##### Supplied data

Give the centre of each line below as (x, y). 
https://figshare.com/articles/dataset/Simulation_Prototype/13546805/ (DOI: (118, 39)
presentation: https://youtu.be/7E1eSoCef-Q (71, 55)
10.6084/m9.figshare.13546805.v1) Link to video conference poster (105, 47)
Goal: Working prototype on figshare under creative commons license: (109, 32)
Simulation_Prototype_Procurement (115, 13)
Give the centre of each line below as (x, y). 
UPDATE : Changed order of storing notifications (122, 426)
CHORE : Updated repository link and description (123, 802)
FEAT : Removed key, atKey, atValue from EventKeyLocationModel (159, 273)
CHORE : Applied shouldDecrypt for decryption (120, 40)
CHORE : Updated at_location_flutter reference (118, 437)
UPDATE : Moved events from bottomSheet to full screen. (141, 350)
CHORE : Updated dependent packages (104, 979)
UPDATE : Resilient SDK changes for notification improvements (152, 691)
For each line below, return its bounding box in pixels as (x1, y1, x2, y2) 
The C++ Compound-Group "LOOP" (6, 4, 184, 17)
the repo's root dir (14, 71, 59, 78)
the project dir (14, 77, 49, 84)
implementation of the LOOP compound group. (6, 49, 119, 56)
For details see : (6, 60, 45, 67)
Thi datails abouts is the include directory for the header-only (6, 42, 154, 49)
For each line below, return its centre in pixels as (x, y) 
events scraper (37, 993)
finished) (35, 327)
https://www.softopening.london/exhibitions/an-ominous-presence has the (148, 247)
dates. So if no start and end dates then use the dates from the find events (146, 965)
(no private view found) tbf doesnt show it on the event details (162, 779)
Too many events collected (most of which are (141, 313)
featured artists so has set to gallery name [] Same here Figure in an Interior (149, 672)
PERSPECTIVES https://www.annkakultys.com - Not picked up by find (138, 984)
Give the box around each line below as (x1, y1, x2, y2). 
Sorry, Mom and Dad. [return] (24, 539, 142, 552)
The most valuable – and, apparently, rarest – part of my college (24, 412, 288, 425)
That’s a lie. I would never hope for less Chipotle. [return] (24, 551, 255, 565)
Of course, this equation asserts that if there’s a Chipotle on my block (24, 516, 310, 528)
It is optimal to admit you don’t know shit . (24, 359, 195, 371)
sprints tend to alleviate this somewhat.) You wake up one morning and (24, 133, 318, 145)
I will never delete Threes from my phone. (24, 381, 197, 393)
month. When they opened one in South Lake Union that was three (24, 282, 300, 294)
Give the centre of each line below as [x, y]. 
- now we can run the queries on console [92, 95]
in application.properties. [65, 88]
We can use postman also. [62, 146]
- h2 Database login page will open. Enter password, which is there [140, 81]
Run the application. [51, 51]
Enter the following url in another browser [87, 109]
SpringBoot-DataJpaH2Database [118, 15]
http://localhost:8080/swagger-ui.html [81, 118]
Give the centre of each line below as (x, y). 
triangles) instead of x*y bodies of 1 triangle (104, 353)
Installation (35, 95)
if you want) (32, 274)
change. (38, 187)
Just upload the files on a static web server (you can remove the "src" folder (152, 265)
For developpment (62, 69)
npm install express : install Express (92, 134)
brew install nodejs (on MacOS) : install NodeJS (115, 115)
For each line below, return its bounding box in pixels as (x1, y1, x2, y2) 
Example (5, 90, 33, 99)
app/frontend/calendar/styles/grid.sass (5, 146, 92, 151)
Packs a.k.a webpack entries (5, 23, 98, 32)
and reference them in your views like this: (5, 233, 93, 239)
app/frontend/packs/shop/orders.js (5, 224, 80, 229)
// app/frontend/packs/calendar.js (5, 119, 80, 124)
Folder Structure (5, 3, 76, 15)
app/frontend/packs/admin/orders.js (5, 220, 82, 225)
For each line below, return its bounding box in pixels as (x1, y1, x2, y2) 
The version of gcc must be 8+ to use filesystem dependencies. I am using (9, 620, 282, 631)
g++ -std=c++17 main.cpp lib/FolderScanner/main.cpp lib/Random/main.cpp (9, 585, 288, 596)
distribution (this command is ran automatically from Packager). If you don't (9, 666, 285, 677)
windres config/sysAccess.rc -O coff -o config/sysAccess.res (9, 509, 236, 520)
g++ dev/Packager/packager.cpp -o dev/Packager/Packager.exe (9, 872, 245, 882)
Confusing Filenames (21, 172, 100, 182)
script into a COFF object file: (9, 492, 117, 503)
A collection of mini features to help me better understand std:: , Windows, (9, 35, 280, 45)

##########

> [Action item]:
Exactly as they stand, repeat all the records.

> [Solution for this exercise]:
Give the centre of each line below as (x, y). 
https://figshare.com/articles/dataset/Simulation_Prototype/13546805/ (DOI: (118, 39)
presentation: https://youtu.be/7E1eSoCef-Q (71, 55)
10.6084/m9.figshare.13546805.v1) Link to video conference poster (105, 47)
Goal: Working prototype on figshare under creative commons license: (109, 32)
Simulation_Prototype_Procurement (115, 13)
Give the centre of each line below as (x, y). 
UPDATE : Changed order of storing notifications (122, 426)
CHORE : Updated repository link and description (123, 802)
FEAT : Removed key, atKey, atValue from EventKeyLocationModel (159, 273)
CHORE : Applied shouldDecrypt for decryption (120, 40)
CHORE : Updated at_location_flutter reference (118, 437)
UPDATE : Moved events from bottomSheet to full screen. (141, 350)
CHORE : Updated dependent packages (104, 979)
UPDATE : Resilient SDK changes for notification improvements (152, 691)
For each line below, return its bounding box in pixels as (x1, y1, x2, y2) 
The C++ Compound-Group "LOOP" (6, 4, 184, 17)
the repo's root dir (14, 71, 59, 78)
the project dir (14, 77, 49, 84)
implementation of the LOOP compound group. (6, 49, 119, 56)
For details see : (6, 60, 45, 67)
Thi datails abouts is the include directory for the header-only (6, 42, 154, 49)
For each line below, return its centre in pixels as (x, y) 
events scraper (37, 993)
finished) (35, 327)
https://www.softopening.london/exhibitions/an-ominous-presence has the (148, 247)
dates. So if no start and end dates then use the dates from the find events (146, 965)
(no private view found) tbf doesnt show it on the event details (162, 779)
Too many events collected (most of which are (141, 313)
featured artists so has set to gallery name [] Same here Figure in an Interior (149, 672)
PERSPECTIVES https://www.annkakultys.com - Not picked up by find (138, 984)
Give the box around each line below as (x1, y1, x2, y2). 
Sorry, Mom and Dad. [return] (24, 539, 142, 552)
The most valuable – and, apparently, rarest – part of my college (24, 412, 288, 425)
That’s a lie. I would never hope for less Chipotle. [return] (24, 551, 255, 565)
Of course, this equation asserts that if there’s a Chipotle on my block (24, 516, 310, 528)
It is optimal to admit you don’t know shit . (24, 359, 195, 371)
sprints tend to alleviate this somewhat.) You wake up one morning and (24, 133, 318, 145)
I will never delete Threes from my phone. (24, 381, 197, 393)
month. When they opened one in South Lake Union that was three (24, 282, 300, 294)
Give the centre of each line below as [x, y]. 
- now we can run the queries on console [92, 95]
in application.properties. [65, 88]
We can use postman also. [62, 146]
- h2 Database login page will open. Enter password, which is there [140, 81]
Run the application. [51, 51]
Enter the following url in another browser [87, 109]
SpringBoot-DataJpaH2Database [118, 15]
http://localhost:8080/swagger-ui.html [81, 118]
Give the centre of each line below as (x, y). 
triangles) instead of x*y bodies of 1 triangle (104, 353)
Installation (35, 95)
if you want) (32, 274)
change. (38, 187)
Just upload the files on a static web server (you can remove the "src" folder (152, 265)
For developpment (62, 69)
npm install express : install Express (92, 134)
brew install nodejs (on MacOS) : install NodeJS (115, 115)
For each line below, return its bounding box in pixels as (x1, y1, x2, y2) 
Example (5, 90, 33, 99)
app/frontend/calendar/styles/grid.sass (5, 146, 92, 151)
Packs a.k.a webpack entries (5, 23, 98, 32)
and reference them in your views like this: (5, 233, 93, 239)
app/frontend/packs/shop/orders.js (5, 224, 80, 229)
// app/frontend/packs/calendar.js (5, 119, 80, 124)
Folder Structure (5, 3, 76, 15)
app/frontend/packs/admin/orders.js (5, 220, 82, 225)
For each line below, return its bounding box in pixels as (x1, y1, x2, y2) 
The version of gcc must be 8+ to use filesystem dependencies. I am using (9, 620, 282, 631)
g++ -std=c++17 main.cpp lib/FolderScanner/main.cpp lib/Random/main.cpp (9, 585, 288, 596)
distribution (this command is ran automatically from Packager). If you don't (9, 666, 285, 677)
windres config/sysAccess.rc -O coff -o config/sysAccess.res (9, 509, 236, 520)
g++ dev/Packager/packager.cpp -o dev/Packager/Packager.exe (9, 872, 245, 882)
Confusing Filenames (21, 172, 100, 182)
script into a COFF object file: (9, 492, 117, 503)
A collection of mini features to help me better understand std:: , Windows, (9, 35, 280, 45)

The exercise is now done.